Class A run of the heapsort algorithm sorting an array of randomly permuted values. In the first stage of the algorithm the array elements are reordered to satisfy the heap property. Before the actual sorting takes place, the heap tree structure is shown briefly for illustration. Sorting algorithm Array ${\displaystyle O(n\log n)}$ ${\displaystyle \Omega (n),O(n\log n)}$[1] ${\displaystyle O(n\log n)}$ ${\displaystyle O(1)}$ auxiliary

In computer science, heapsort is a comparison-based sorting algorithm. Heapsort can be thought of as an improved selection sort: like that algorithm, it divides its input into a sorted and an unsorted region, and it iteratively shrinks the unsorted region by extracting the largest element and moving that to the sorted region. The improvement consists of the use of a heap data structure rather than a linear-time search to find the maximum.[2]

Although somewhat slower in practice on most machines than a well-implemented quicksort, it has the advantage of a more favorable worst-case O(n log n) runtime. Heapsort is an in-place algorithm, but it is not a stable sort.

Heapsort was invented by J. W. J. Williams in 1964.[3] This was also the birth of the heap, presented already by Williams as a useful data structure in its own right.[4] In the same year, R. W. Floyd published an improved version that could sort an array in-place, continuing his earlier research into the treesort algorithm.[4]

## Overview

The heapsort algorithm can be divided into two parts.

In the first step, a heap is built out of the data. The heap is often placed in an array with the layout of a complete binary tree. The complete binary tree maps the binary tree structure into the array indices; each array index represents a node; the index of the node's parent, left child branch, or right child branch are simple expressions. For a zero-based array, the root node is stored at index 0; if i is the index of the current node, then

iParent(i)     = floor((i-1) / 2)
iLeftChild(i)  = 2*i + 1
iRightChild(i) = 2*i + 2

In the second step, a sorted array is created by repeatedly removing the largest element from the heap (the root of the heap), and inserting it into the array. The heap is updated after each removal to maintain the heap. Once all objects have been removed from the heap, the result is a sorted array.

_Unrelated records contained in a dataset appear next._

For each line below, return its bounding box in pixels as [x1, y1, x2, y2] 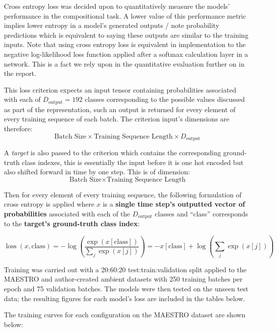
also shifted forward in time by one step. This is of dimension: [4, 166, 190, 177]
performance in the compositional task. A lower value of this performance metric [4, 10, 246, 21]
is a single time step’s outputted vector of [102, 199, 245, 209]
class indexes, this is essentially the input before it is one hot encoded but [22, 157, 244, 167]
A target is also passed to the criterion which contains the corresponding [4, 147, 221, 158]
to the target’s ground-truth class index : [4, 218, 140, 229]
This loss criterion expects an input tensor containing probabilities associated [4, 84, 236, 95]
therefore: [4, 123, 33, 133]
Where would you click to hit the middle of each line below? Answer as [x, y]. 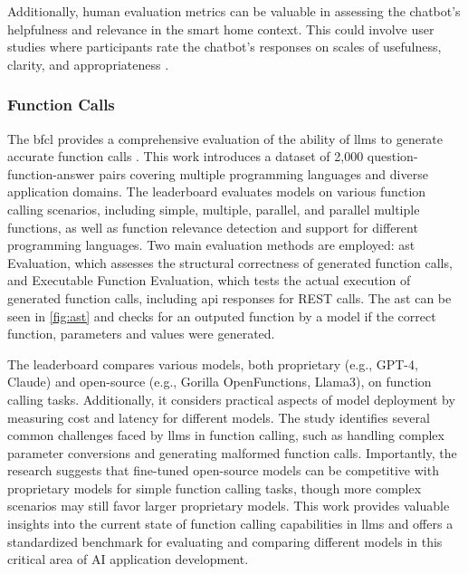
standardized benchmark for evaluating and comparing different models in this [225, 541]
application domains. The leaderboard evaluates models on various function [217, 191]
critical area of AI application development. [128, 559]
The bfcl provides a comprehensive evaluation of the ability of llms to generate [225, 138]
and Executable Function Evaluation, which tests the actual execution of [209, 280]
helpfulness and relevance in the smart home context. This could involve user [221, 29]
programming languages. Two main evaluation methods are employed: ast [211, 245]
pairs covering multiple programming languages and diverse [263, 173]
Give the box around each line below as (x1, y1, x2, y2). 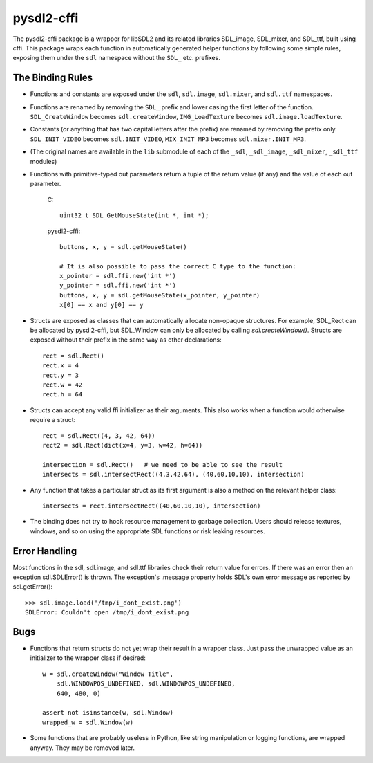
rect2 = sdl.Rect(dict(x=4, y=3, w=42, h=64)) (42, 441, 203, 449)
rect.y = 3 (42, 371, 79, 379)
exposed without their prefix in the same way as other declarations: (30, 335, 222, 344)
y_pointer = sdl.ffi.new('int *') (59, 282, 176, 290)
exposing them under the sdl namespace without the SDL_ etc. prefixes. (12, 54, 220, 62)
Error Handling (12, 545, 77, 557)
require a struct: (30, 416, 76, 424)
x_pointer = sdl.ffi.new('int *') (59, 272, 176, 280)
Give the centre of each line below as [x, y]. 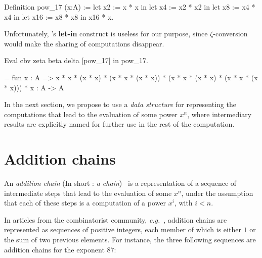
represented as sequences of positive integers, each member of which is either [123, 229]
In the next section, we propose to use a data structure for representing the [120, 104]
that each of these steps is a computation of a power [85, 203]
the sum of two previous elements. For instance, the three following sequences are [130, 240]
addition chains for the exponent [54, 249]
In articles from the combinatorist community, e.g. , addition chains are [116, 219]
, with [183, 203]
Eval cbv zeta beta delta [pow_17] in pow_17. [76, 60]
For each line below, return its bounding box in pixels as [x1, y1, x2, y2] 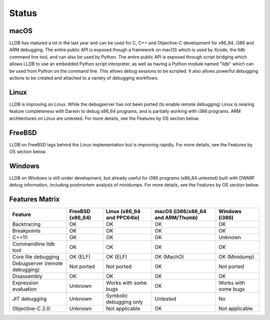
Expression [12, 279, 38, 286]
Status [9, 8, 37, 19]
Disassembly [12, 273, 42, 280]
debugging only [105, 298, 143, 305]
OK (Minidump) [218, 253, 254, 260]
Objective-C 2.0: [12, 305, 51, 312]
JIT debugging [12, 295, 47, 302]
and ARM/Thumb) [154, 214, 198, 221]
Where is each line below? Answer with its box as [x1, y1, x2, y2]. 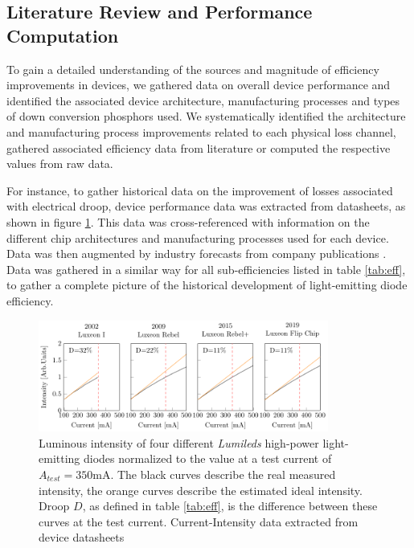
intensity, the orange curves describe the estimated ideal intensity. [39, 481, 363, 498]
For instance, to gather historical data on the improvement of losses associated [6, 182, 393, 198]
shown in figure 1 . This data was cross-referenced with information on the [6, 213, 370, 230]
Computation [6, 22, 119, 47]
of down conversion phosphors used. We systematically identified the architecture [6, 108, 406, 125]
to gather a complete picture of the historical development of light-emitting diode [6, 276, 408, 293]
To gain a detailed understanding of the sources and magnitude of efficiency [6, 60, 379, 77]
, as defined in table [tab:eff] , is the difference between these [82, 497, 378, 514]
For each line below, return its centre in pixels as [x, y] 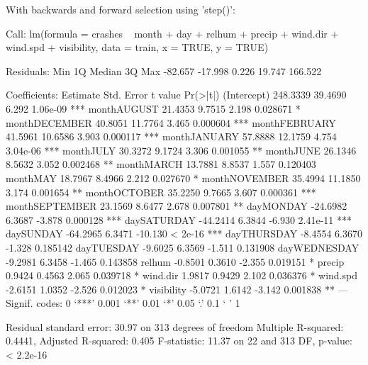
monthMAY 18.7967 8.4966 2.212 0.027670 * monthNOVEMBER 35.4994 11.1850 [183, 178]
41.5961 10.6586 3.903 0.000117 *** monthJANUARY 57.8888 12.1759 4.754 [171, 136]
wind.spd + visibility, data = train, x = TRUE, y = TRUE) [137, 47]
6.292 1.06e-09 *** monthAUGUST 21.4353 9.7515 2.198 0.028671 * [153, 108]
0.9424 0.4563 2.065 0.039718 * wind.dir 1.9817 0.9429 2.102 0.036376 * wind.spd [182, 275]
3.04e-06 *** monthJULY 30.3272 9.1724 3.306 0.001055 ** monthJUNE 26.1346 [181, 150]
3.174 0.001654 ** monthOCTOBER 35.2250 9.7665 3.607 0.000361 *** [161, 192]
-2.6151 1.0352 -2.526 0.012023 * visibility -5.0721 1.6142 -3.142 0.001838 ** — [177, 289]
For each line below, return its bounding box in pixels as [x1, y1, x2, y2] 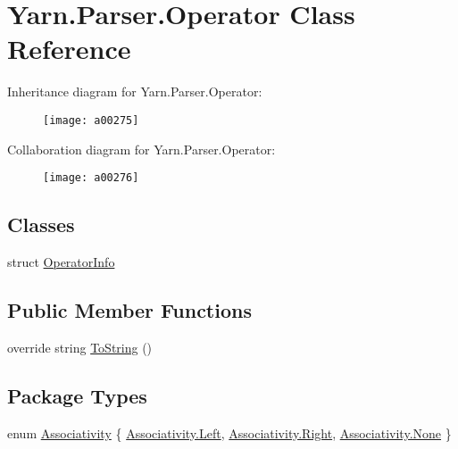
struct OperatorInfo [7, 253, 115, 271]
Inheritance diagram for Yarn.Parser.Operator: [7, 82, 262, 101]
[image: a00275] [43, 113, 139, 127]
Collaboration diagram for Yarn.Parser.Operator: [7, 139, 276, 158]
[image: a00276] [43, 171, 139, 185]
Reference [7, 30, 131, 67]
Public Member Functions [7, 296, 252, 323]
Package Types [7, 381, 147, 409]
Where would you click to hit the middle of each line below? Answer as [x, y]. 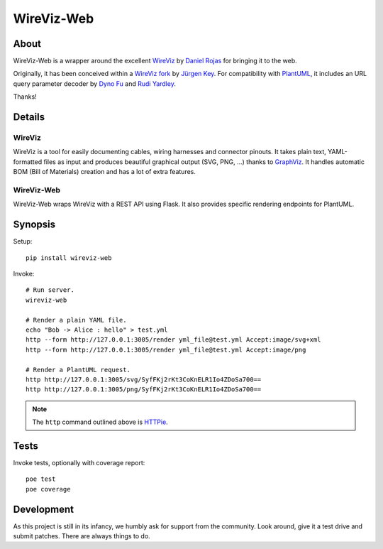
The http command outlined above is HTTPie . [100, 422]
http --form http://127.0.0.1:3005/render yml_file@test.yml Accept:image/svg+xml [173, 340]
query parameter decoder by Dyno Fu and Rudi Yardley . [95, 83]
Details [29, 117]
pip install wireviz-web [69, 258]
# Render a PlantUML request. [78, 370]
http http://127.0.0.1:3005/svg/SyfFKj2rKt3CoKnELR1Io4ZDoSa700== [144, 379]
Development [44, 509]

Heapsort can be performed in place. The array can be split into two parts, the sorted array and the heap. The storage of heaps as arrays is diagrammed here. The heap's invariant is preserved after each extraction, so the only cost is that of extraction.

## Algorithm

The heapsort algorithm involves preparing the list by first turning it into a max heap. The algorithm then repeatedly swaps the first value of the list with the last value, decreasing the range of values considered in the heap operation by one, and sifting the new first value into its position in the heap. This repeats until the range of considered values is one value in length.

The steps are:

1. Call the buildMaxHeap() function on the list. Also referred to as heapify(), this builds a heap from a list in O(n) operations.
2. Swap the first element of the list with the final element. Decrease the considered range of the list by one.
3. Call the siftDown() function on the list to sift the new first element to its appropriate index in the heap.
4. Go to step (2) unless the considered range of the list is one element.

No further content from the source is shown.